Search the data for the word "andere" and copy every line where it occurs.

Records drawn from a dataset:
= Beginning of Section =

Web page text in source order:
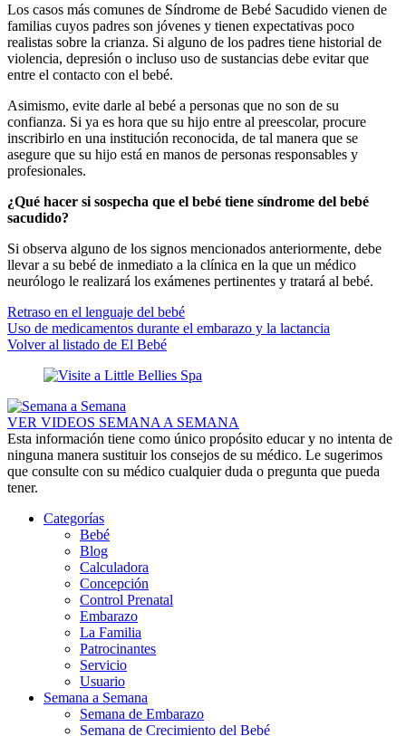
Los casos más comunes de Síndrome de Bebé Sacudido vienen de
familias cuyos padres son jóvenes y tienen expectativas poco
realistas sobre la crianza. Si alguno de los padres tiene historial de
violencia, depresión o incluso uso de sustancias debe evitar que
entre el contacto con el bebé.
Asimismo, evite darle al bebé a personas que no son de su
confianza. Si ya es hora que su hijo entre al preescolar, procure
inscribirlo en una institución reconocida, de tal manera que se
asegure que su hijo está en manos de personas responsables y
profesionales.
¿Qué hacer si sospecha que el bebé tiene síndrome del bebé
sacudido?
Si observa alguno de los signos mencionados anteriormente, debe
llevar a su bebé de inmediato a la clínica en la que un médico
neurólogo le realizará los exámenes pertinentes y tratará al bebé.
Retraso en el lenguaje del bebé
Uso de medicamentos durante el embarazo y la lactancia
Volver al listado de El Bebé
VER VIDEOS SEMANA A SEMANA
Esta información tiene como único propósito educar y no intenta de
ninguna manera sustituir los consejos de su médico. Le sugerimos
que consulte con su médico cualquier duda o pregunta que pueda
tener.
Categorías
Bebé
Blog
Calculadora
Concepción
Control Prenatal
Embarazo
La Familia
Patrocinantes
Servicio
Usuario
Semana a Semana
Semana de Embarazo
Semana de Crecimiento del Bebé
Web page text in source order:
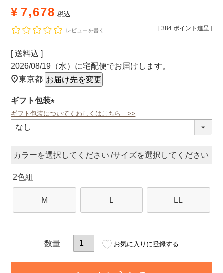
¥ 7,678 税込
[ 384 ポイント進呈 ]
レビューを書く
送料込
2026/08/19（水） に宅配便でお届けします。
東京都 お届け先を変更
ギフト包装
(必
ギフト包装についてくわしくはこちら >>
カラー サイズ
2色組
M L LL
お気に入りに登録する
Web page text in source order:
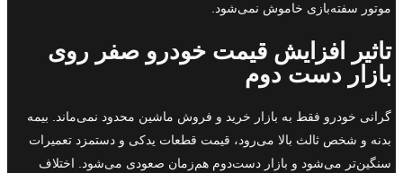
موتور سفته‌بازی خاموش نمی‌شود.
تاثیر افزایش قیمت خودرو صفر روی
بازار دست دوم
گرانی خودرو فقط به بازار خرید و فروش ماشین محدود نمی‌ماند. بیمه
بدنه و شخص ثالث بالا می‌رود، قیمت قطعات یدکی و دستمزد تعمیرات
سنگین‌تر می‌شود و بازار دست‌دوم هم‌زمان صعودی می‌شود. اختلاف
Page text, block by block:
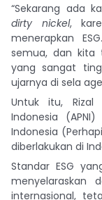
“Sekarang ada
dirty nickel,
menerapkan
semua, dan kita
yang sangat
ujarnya di sela
Untuk itu, Rizal
Indonesia
Indonesia
diberlakukan di
Standar ESG
menyelaraskan
internasional,
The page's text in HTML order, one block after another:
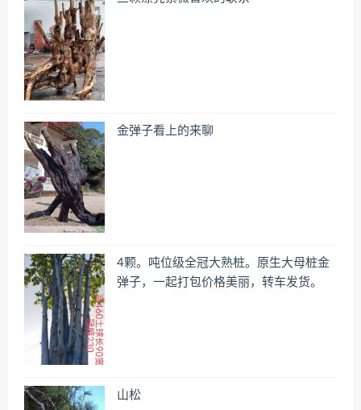
金弹子看上的来聊
4颗。吨位级全冠大熟桩。原生大母桩金
弹子，一起打包价格美丽，转车发货。
山松
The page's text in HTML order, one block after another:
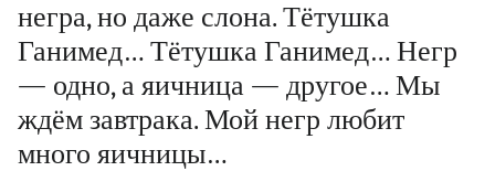
негра, но даже слона. Тётушка
Ганимед… Тётушка Ганимед… Негр
— одно, а яичница — другое… Мы
ждём завтрака. Мой негр любит
много яичницы…
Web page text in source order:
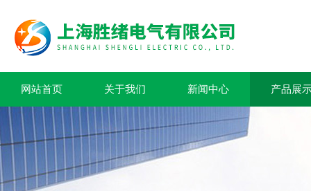
网站首页 关于我们 新闻中心 产品展
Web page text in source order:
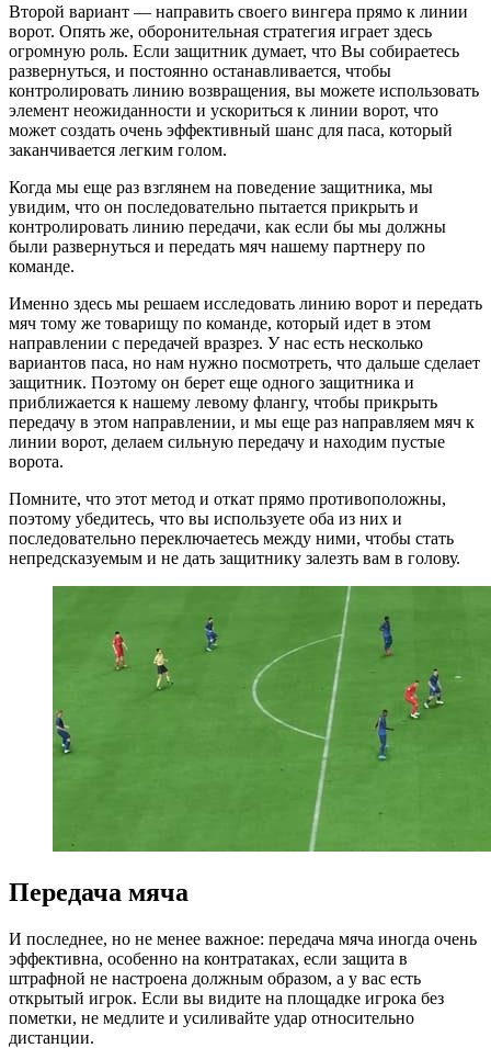
Второй вариант — направить своего вингера прямо к линии
ворот. Опять же, оборонительная стратегия играет здесь
огромную роль. Если защитник думает, что Вы собираетесь
развернуться, и постоянно останавливается, чтобы
контролировать линию возвращения, вы можете использовать
элемент неожиданности и ускориться к линии ворот, что
может создать очень эффективный шанс для паса, который
заканчивается легким голом.
Когда мы еще раз взглянем на поведение защитника, мы
увидим, что он последовательно пытается прикрыть и
контролировать линию передачи, как если бы мы должны
были развернуться и передать мяч нашему партнеру по
команде.
Именно здесь мы решаем исследовать линию ворот и передать
мяч тому же товарищу по команде, который идет в этом
направлении с передачей вразрез. У нас есть несколько
вариантов паса, но нам нужно посмотреть, что дальше сделает
защитник. Поэтому он берет еще одного защитника и
приближается к нашему левому флангу, чтобы прикрыть
передачу в этом направлении, и мы еще раз направляем мяч к
линии ворот, делаем сильную передачу и находим пустые
ворота.
Помните, что этот метод и откат прямо противоположны,
поэтому убедитесь, что вы используете оба из них и
последовательно переключаетесь между ними, чтобы стать
непредсказуемым и не дать защитнику залезть вам в голову.
Передача мяча
И последнее, но не менее важное: передача мяча иногда очень
эффективна, особенно на контратаках, если защита в
штрафной не настроена должным образом, а у вас есть
открытый игрок. Если вы видите на площадке игрока без
пометки, не медлите и усиливайте удар относительно
дистанции.
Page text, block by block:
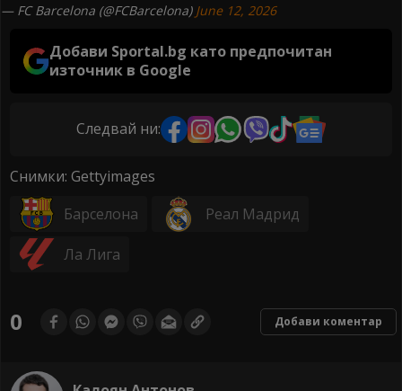
— FC Barcelona (@FCBarcelona) June 12, 2026
Добави Sportal.bg като предпочитан
източник в Google
Следвай ни:
Снимки: Gettyimages
Барселона
Реал Мадрид
Ла Лига
0 Добави коментар
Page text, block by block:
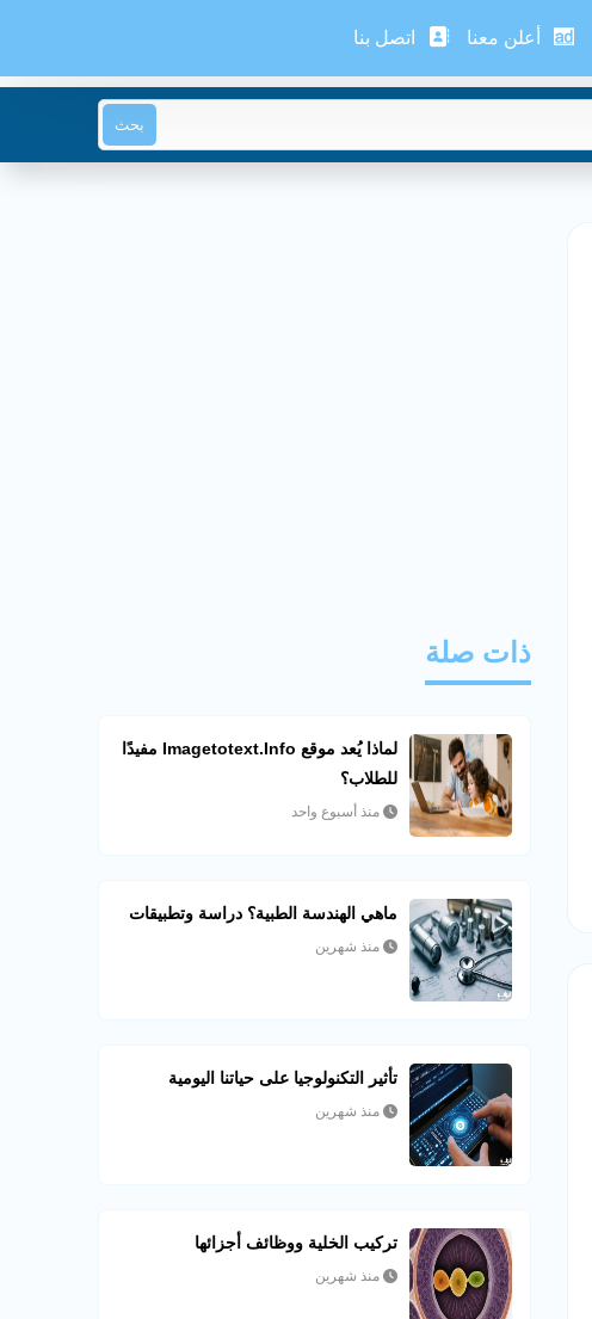
أعلن معنا اتصل بنا
بحث
ذات صلة
لماذا يُعد موقع Imagetotext.info مفيدًا
للطلاب؟
منذ أسبوع واحد
ماهي الهندسة الطبية؟ دراسة وتطبيقات
منذ شهرين
تأثير التكنولوجيا على حياتنا اليومية
منذ شهرين
تركيب الخلية ووظائف أجزائها
منذ شهرين
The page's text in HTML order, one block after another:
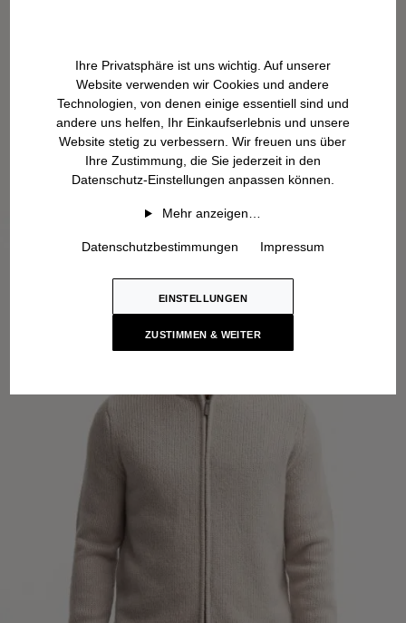
Ihre Privatsphäre ist uns wichtig. Auf unserer
Website verwenden wir Cookies und andere
Technologien, von denen einige essentiell sind und
andere uns helfen, Ihr Einkaufserlebnis und unsere
Website stetig zu verbessern. Wir freuen uns über
Ihre Zustimmung, die Sie jederzeit in den
Datenschutz-Einstellungen anpassen können.
Mehr anzeigen…
Datenschutzbestimmungen Impressum
EINSTELLUNGEN
ZUSTIMMEN & WEITER
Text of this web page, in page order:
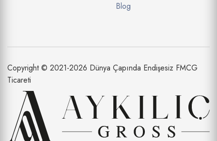
Blog
Copyright © 2021-2026 Dünya Çapında Endişesiz FMCG
Ticareti
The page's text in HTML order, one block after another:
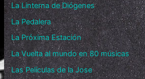
La Linterna de Diógenes
La Pedalera
La Próxima Estación
La Vuelta al mundo en 80 músicas
Las Películas de la Jose
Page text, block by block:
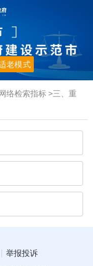
老模式
网络检索指标 >三、重
举报投诉
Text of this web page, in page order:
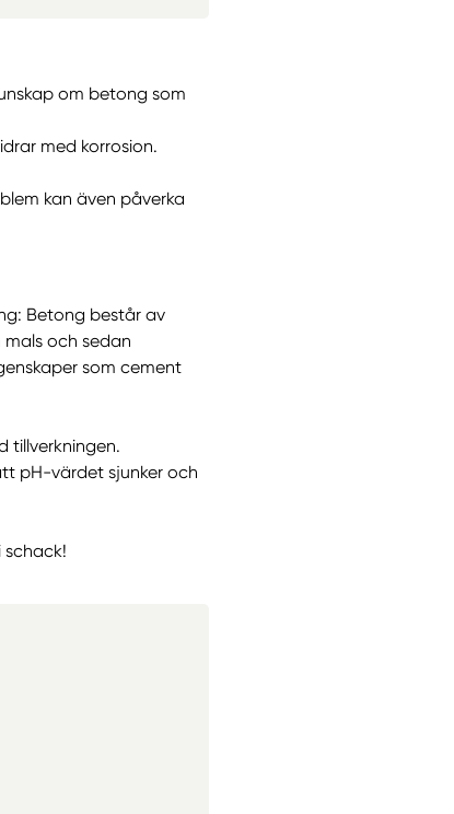
om betong som
med korrosion.
kan även påverka
Betong består av
och sedan
som cement
tillverkningen.
pH-värdet sjunker och
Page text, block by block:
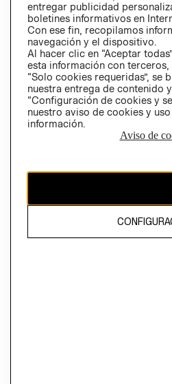
Perú (S/)
CAMBIAR REGIÓN
El contenido de esta página web está
entregar publicidad
boletines informativos en
Con ese fin, recopilamos
navegación y el dispositivo.
Al hacer clic en “Aceptar
esta información con
“Solo cookies requeridas”, se
nuestra entrega de contenido
“Configuración de cookies y
nuestro aviso de cookies y
información.
Aviso de
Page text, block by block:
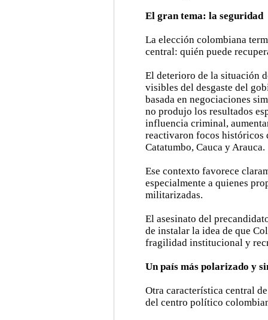
El gran tema: la seguridad
La elección colombiana
central: quién puede
El deterioro de la situación
visibles del desgaste del
basada en negociaciones
no produjo los resultados
influencia criminal,
reactivaron focos históricos
Catatumbo, Cauca y Arauca.
Ese contexto favorece
especialmente a quienes
militarizadas.
El asesinato del
de instalar la idea de que
fragilidad institucional y
Un país más polarizado y
Otra característica central
del centro político
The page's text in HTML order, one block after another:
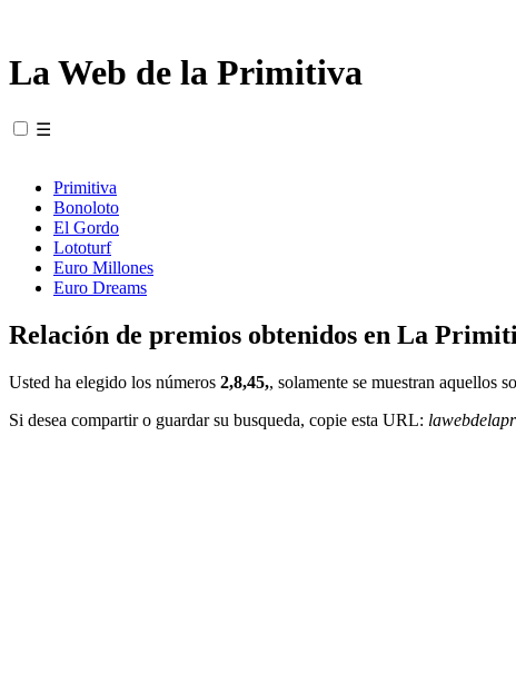
La Web de la Primitiva
☰
Primitiva
Bonoloto
El Gordo
Lototurf
Euro Millones
Euro Dreams
Relación de premios obtenidos en La
Usted ha elegido los números 2,8,45,, solamente se muestran aquellos
Si desea compartir o guardar su busqueda, copie esta URL:
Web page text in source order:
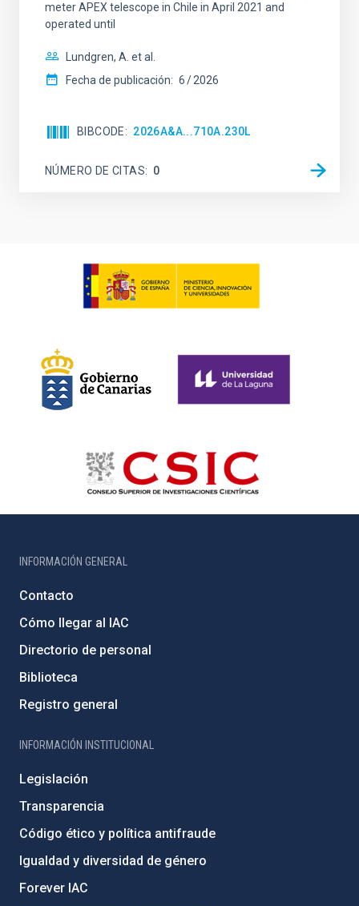
meter APEX telescope in Chile in April 2021 and
operated until
Lundgren, A. et al.
Fecha de publicación: 6 2026
BIBCODE 2026A&A...710A.230L
NÚMERO DE CITAS 0
INFORMACIÓN GENERAL
Contacto
Cómo llegar al IAC
Directorio de personal
Biblioteca
Registro general
INFORMACIÓN INSTITUCIONAL
Legislación
Transparencia
Código ético y política antifraude
Igualdad y diversidad de género
Forever IAC
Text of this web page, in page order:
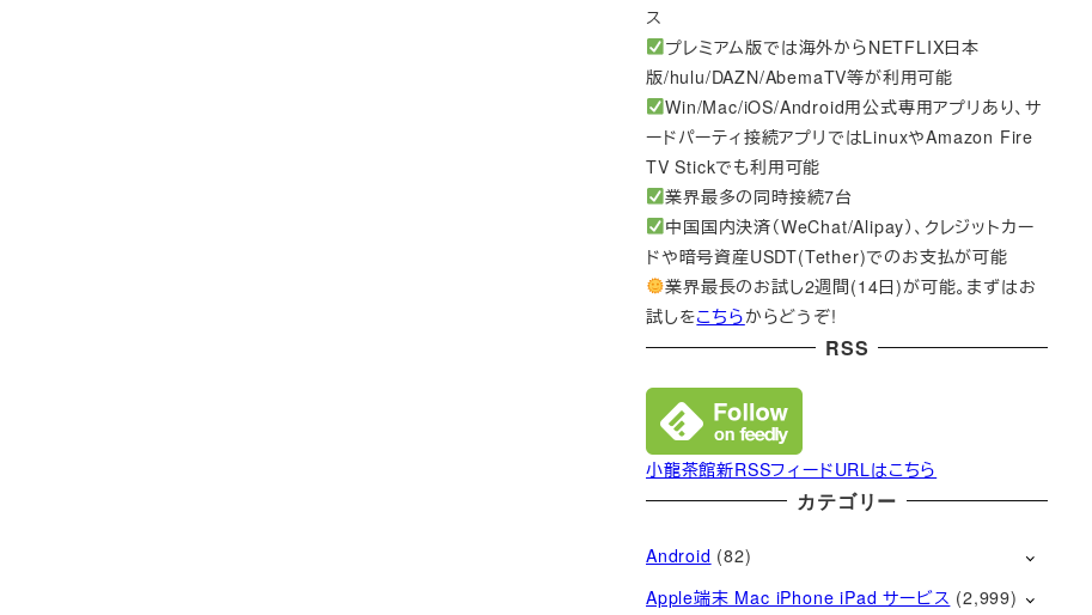
ス
プレミアム版では海外からNETFLIX日本
版/hulu/DAZN/AbemaTV等が利用可能
Win/Mac/iOS/Android用公式専用アプリあり、サ
ードパーティ接続アプリではLinuxやAmazon Fire
TV Stickでも利用可能
業界最多の同時接続7台
中国国内決済（WeChat/Alipay）、クレジットカー
ドや暗号資産USDT(Tether)でのお支払が可能
業界最長のお試し2週間(14日)が可能。まずはお
試しをこちらからどうぞ!
RSS
小龍茶館新RSSフィードURLはこちら
カテゴリー
Android (82)
Apple端末 Mac iPhone iPad サービス (2,999)
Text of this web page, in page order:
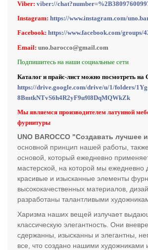
Viber: viber://
Instagram: https://www.instagram.com/
Facebook: https://www.facebook.com/groups/
Email: uno.barocco@gmail.com
Подпишитесь на наши социальные сети
Каталог и прайс-лист можно посмотреть на
https://drive.google.com/drive/u/1/folders/
8BmtkNTvS6h4R2yF9u9l8DqMQWkZk
Мы являемся производителем латунной
фурнитуры
UNO BAROCCO "Создавать лучшее
основной принцип нашей работы,
основой, который ежедневно
мастерской, на которой мы
красивые и изысканные элементы
высококачественных материалов,
разработаны талантливыми
Харизма наших вещей излучает
классическую элегантность. Они
сдержанны, изысканны и элегантны,
все, что создано нашими художниками
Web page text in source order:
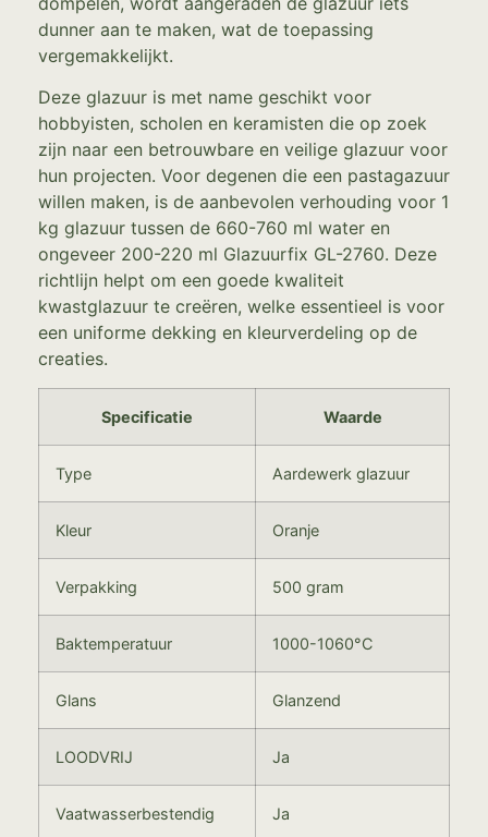
dunner aan te maken, wat de toepassing
vergemakkelijkt.
Deze glazuur is met name geschikt voor
hobbyisten, scholen en keramisten die op zoek
zijn naar een betrouwbare en veilige glazuur voor
hun projecten. Voor degenen die een pastagazuur
willen maken, is de aanbevolen verhouding voor 1
kg glazuur tussen de 660-760 ml water en
ongeveer 200-220 ml Glazuurfix GL-2760. Deze
richtlijn helpt om een goede kwaliteit
kwastglazuur te creëren, welke essentieel is voor
een uniforme dekking en kleurverdeling op de
creaties.
Specificatie Waarde
Type Aardewerk glazuur
Kleur Oranje
Verpakking 500 gram
Baktemperatuur 1000-1060°C
Glans Glanzend
LOODVRIJ Ja
Vaatwasserbestendig Ja
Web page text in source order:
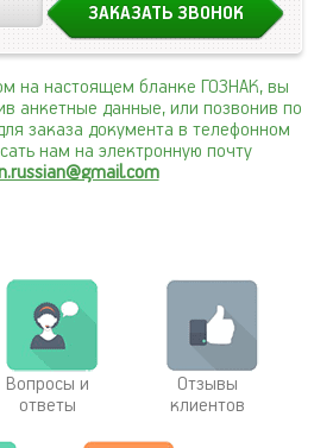
на настоящем бланке ГОЗНАК, вы
анкетные данные, или позвонив по
заказа документа в телефонном
нам на электронную почту
Вопросы и
ответы
Отзывы
клиентов
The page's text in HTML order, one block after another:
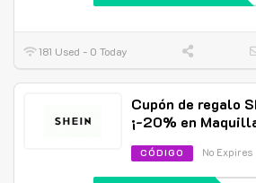
181 Used - 0 Today
Cupón de regalo
¡-20% en
CÓDIGO No Expires
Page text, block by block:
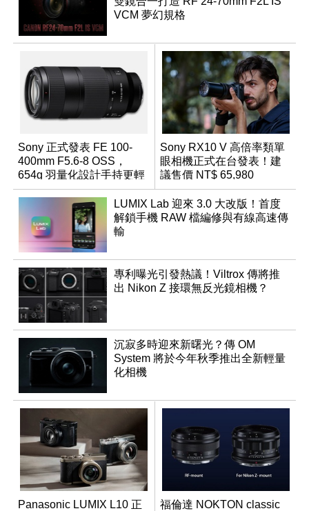
VCM 夢幻規格
Sony 正式發表 FE 100-
400mm F5.6-8 OSS，
654g 羽量化設計手持更輕
鬆
Sony RX10 V 高倍率類單
眼相機正式在台發表！建
議售價 NT$ 65,980
LUMIX Lab 迎來 3.0 大改版！首度
解鎖手機 RAW 檔編修與有線高速傳
輸
專利曝光引發熱議！Viltrox 傳將推
出 Nikon Z 接環無反光鏡相機？
沉寂多時迎來新曙光？傳 OM
System 將於今年秋季推出全新輕量
化相機
Panasonic LUMIX L10 正
福倫達 NOKTON classic
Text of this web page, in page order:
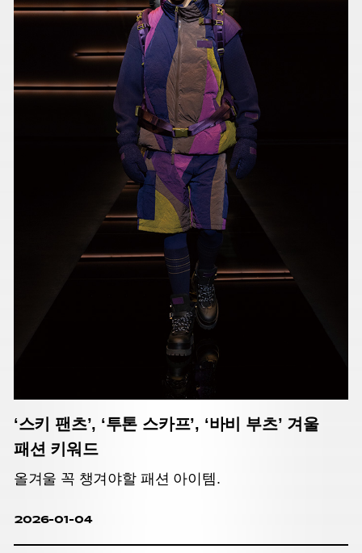
‘스키 팬츠’, ‘투톤 스카프’, ‘바비 부츠’ 겨울
패션 키워드
올겨울 꼭 챙겨야할 패션 아이템.
2026-01-04
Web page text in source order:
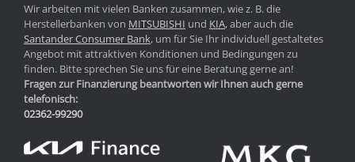
Wir arbeiten mit vielen Banken zusammen, wie z. B. die
Herstellerbanken von MITSUBISHI und KIA, aber auch die
Santander Consumer Bank, um für Sie Ihr individuell gestaltetes
Angebot mit attraktiven Konditionen und Bedingungen zu
finden. Bitte sprechen Sie uns für eine Beratung gerne an!
Fragen zur Finanzierung beantworten wir Ihnen auch gerne
telefonisch:
02362-99290
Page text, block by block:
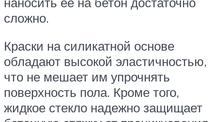
сложно.
Краски на силикатной основе
обладают высокой эластичностью,
что не мешает им упрочнять
поверхность пола. Кроме того,
жидкое стекло надежно защищает

= End of Section =

ANSWER TO THIS PROBLEM.
Website verwenden wir Cookies und andere
andere uns helfen, Ihr Einkaufserlebnis und unsere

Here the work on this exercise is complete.